The US Food and Drug Administration (FDA) has granted pre-market approval (PMA) to Abiomed’s latest heart pump, Impella RP with SmartAssist, for the treatment of acute right heart failure for up to 14 days.
The device is approved for treating patients with a body surface area greater than or equal to 1.5m² with acute right heart failure or decompensation after implanting a left ventricular assist device, myocardial infarction, heart transplant or open-heart surgery.
Impella RP with SmartAssist is the first single-access, dual-sensor technology device to provide temporary percutaneous ventricular support, the company noted.
Created with simple setup and insertion in mind, the device offers real-time assistance and trends to aid in pump management and weaning.
The device is augmented with Impella Connect for remote monitoring using any type of internet-connected device through a safe, Health Insurance Portability and Accountability Act-compliant website.
Impella RP with SmartAssist is an improvised version of Impella RP, which received PMA from the FDA in 2017.

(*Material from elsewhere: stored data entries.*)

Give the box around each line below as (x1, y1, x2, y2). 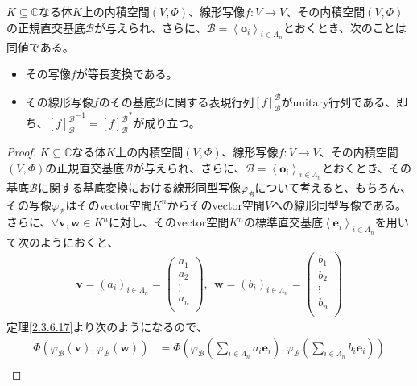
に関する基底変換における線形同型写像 (37, 178, 241, 195)
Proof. (6, 143, 36, 160)
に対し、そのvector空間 (108, 214, 229, 230)
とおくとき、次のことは (283, 19, 407, 35)
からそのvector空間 (167, 196, 265, 213)
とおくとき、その (321, 159, 411, 176)
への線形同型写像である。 (271, 196, 407, 213)
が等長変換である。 (76, 65, 178, 82)

The FDA issued an emergency use authorisation (EUA) for Impella RP to treat Covid-19 patients with right heart failure or decompensation, including pulmonary embolism, in June last year.
Early detection and treatment in people who need right heart support are vital as 37% of acute myocardial infarction cardiogenic shock patients have right heart dysfunction, which causes substantially high mortality risk.
An FDA PMA post-approval study showed that use of Impella RP within 48 hours of cardiogenic shock onset in right heart failure cases offers 73% survival versus 14% survival when placed after 48 hours.
Abiomed plans to launch Impella RP with SmartAssist in the US in a controlled manner at hospitals that maintain cardiogenic shock best practice protocols.
The development comes after the company received FDA investigational device exemption approval to begin a clinical trial for the Impella ECP heart pump in high-risk percutaneous coronary intervention patients.